• _Records contained in a dataset_:
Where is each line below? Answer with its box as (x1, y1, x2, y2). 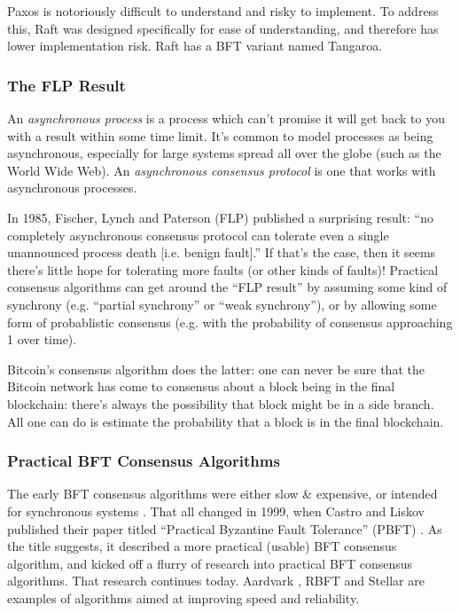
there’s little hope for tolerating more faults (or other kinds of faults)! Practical (7, 260, 439, 279)
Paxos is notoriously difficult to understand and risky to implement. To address (7, 2, 439, 20)
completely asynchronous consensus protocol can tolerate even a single (7, 225, 389, 244)
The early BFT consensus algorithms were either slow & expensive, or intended (7, 484, 438, 503)
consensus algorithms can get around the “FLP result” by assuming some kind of (7, 278, 448, 296)
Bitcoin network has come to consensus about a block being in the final (7, 377, 395, 396)
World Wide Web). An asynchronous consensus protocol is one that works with (7, 161, 436, 179)
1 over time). (7, 330, 77, 349)

• _Task description_:
Your copy should match the entries exactly, minus the pictures.

• _Response_:
Where is each line below? Answer with its box as (x1, y1, x2, y2). 
there’s little hope for tolerating more faults (or other kinds of faults)! Practical (7, 260, 439, 279)
Paxos is notoriously difficult to understand and risky to implement. To address (7, 2, 439, 20)
completely asynchronous consensus protocol can tolerate even a single (7, 225, 389, 244)
The early BFT consensus algorithms were either slow & expensive, or intended (7, 484, 438, 503)
consensus algorithms can get around the “FLP result” by assuming some kind of (7, 278, 448, 296)
Bitcoin network has come to consensus about a block being in the final (7, 377, 395, 396)
World Wide Web). An asynchronous consensus protocol is one that works with (7, 161, 436, 179)
1 over time). (7, 330, 77, 349)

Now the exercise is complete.